2. Russell IJ. Substance P and fibromyalgia. J Musculoskeletal Pain.
1998;6:29-35.
3. Moldofsky H, Scarisbrick P, England R, et al. Musculoskeletal
symptom and non-REM sleep disturbance in patients with fibrositis
syndrome and healthy subjects. Psychosom Med. 1975;37:341-351.
4. Wolfe F, Ross K, Anderson J, et al. The prevalence and characteristics
of fibromyalgia in the general population. Arthritis Rheum. 1995;38:19-28.
5. Bondy B, Speath M, Offenbaecher M. The T102C polymorphism of
the 5-HT2A-receptor gene in fibromyalgia. Neurobiol Dis. 1999;6:433-439.

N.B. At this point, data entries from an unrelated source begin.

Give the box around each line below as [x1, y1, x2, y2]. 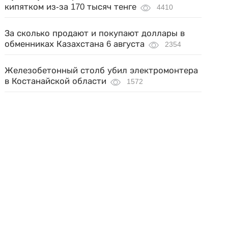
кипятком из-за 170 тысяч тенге [5, 2, 137, 12]
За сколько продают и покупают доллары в [5, 28, 185, 38]
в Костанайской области [5, 76, 107, 86]
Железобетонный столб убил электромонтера [5, 66, 198, 75]
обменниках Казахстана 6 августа [5, 39, 145, 49]
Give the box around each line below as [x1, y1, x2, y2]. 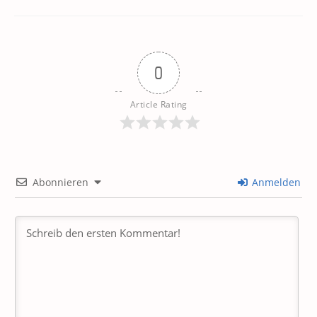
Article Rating [129, 98, 188, 110]
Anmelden [249, 175, 301, 189]
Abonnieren [33, 175, 88, 189]
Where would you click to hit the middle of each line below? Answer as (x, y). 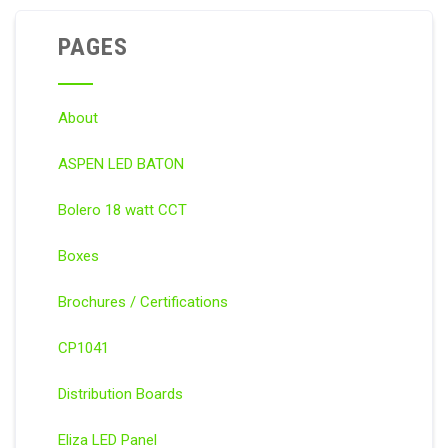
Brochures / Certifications (142, 302)
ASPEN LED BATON (120, 164)
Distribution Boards (120, 394)
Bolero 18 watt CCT (122, 210)
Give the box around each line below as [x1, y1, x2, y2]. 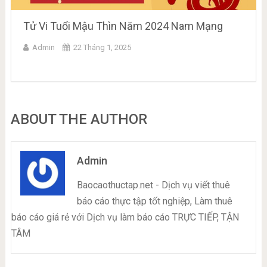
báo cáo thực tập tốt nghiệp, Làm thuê [76, 195, 232, 207]
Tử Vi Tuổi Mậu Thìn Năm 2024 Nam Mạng [23, 20, 223, 33]
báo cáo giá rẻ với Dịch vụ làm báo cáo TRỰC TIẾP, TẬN [11, 212, 239, 223]
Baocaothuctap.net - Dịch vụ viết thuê [76, 179, 230, 191]
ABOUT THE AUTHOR [10, 111, 147, 128]
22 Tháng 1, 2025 [73, 43, 131, 52]
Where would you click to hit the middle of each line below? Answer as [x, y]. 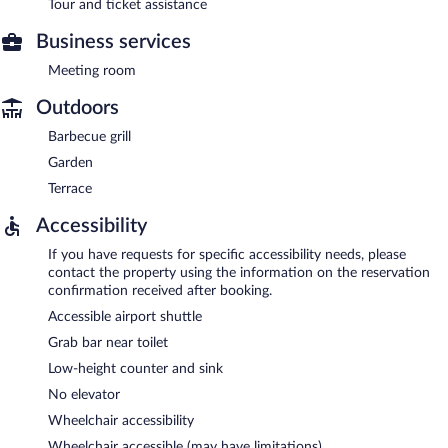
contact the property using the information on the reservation [239, 272]
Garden [70, 162]
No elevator [84, 394]
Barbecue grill [89, 136]
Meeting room [92, 70]
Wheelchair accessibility [121, 420]
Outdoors [77, 107]
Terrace [70, 188]
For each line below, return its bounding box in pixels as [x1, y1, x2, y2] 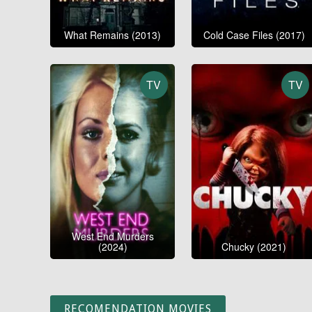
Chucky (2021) [221, 240, 287, 254]
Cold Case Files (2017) [203, 27, 305, 42]
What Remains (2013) [64, 27, 162, 42]
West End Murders [71, 229, 154, 244]
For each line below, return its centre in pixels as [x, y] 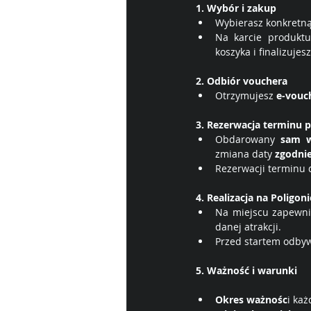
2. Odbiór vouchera [242, 81]
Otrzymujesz [246, 96]
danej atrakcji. [248, 227]
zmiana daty [245, 154]
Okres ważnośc [251, 300]
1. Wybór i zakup [236, 8]
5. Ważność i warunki [246, 271]
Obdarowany [248, 140]
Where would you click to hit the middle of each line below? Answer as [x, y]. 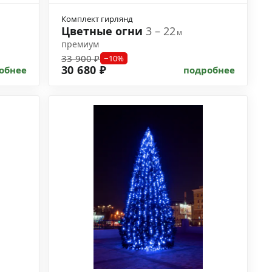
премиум [80, 44]
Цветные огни [104, 31]
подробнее [209, 70]
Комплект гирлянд [97, 19]
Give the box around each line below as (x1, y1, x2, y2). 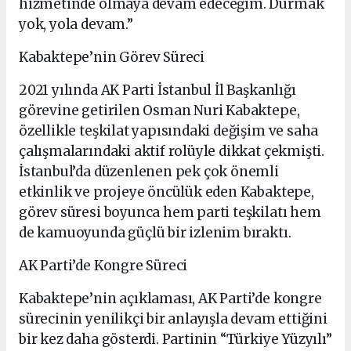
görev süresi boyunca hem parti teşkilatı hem (19, 204, 321, 222)
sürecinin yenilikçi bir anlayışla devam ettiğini (19, 310, 327, 328)
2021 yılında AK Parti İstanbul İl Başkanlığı (19, 81, 296, 100)
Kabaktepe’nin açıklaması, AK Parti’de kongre (19, 290, 322, 308)
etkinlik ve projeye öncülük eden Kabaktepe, (19, 183, 314, 201)
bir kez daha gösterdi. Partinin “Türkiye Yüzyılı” (19, 331, 332, 349)
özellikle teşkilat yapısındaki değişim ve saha (19, 122, 319, 140)
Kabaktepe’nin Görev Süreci (19, 49, 205, 67)
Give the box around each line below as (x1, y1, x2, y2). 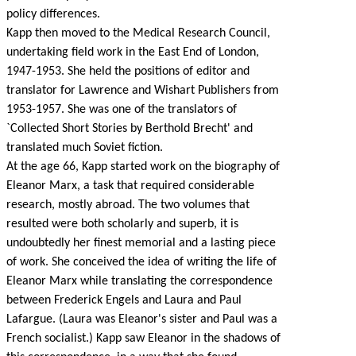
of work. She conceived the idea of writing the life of (6, 256, 277, 269)
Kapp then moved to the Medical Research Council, (6, 27, 270, 40)
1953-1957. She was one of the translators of (6, 103, 237, 116)
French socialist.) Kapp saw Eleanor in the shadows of (6, 332, 281, 345)
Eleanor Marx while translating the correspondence (6, 275, 273, 288)
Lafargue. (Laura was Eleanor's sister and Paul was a (6, 313, 277, 326)
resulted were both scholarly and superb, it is (6, 218, 238, 230)
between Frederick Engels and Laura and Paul (6, 294, 242, 307)

6. Yunus MB, Khan MA, Rawlings K.K, et al. Genetic linkage analysis
of multicase families with fibromyalgia syndrome. J Rheumatol. 1999;
26:408-412.
7. Yunus MD. Muscle biopsy findings in primary fibromyalgia and
other forms of non articular rheumatism. Rheumatic Dis Clin North
Am: Controversies in Fibromyalgia and Related Conditions. 1989;15:115-134.
8. Starlanyl D, Copeland ME. Fibromyalgia and Chronic Myofascial
Pain Syndrome: A Survival Manual. Oakland CA: New Harbinger Publ
Inc. 1996;ch 23:219-227;ch 28:267-276.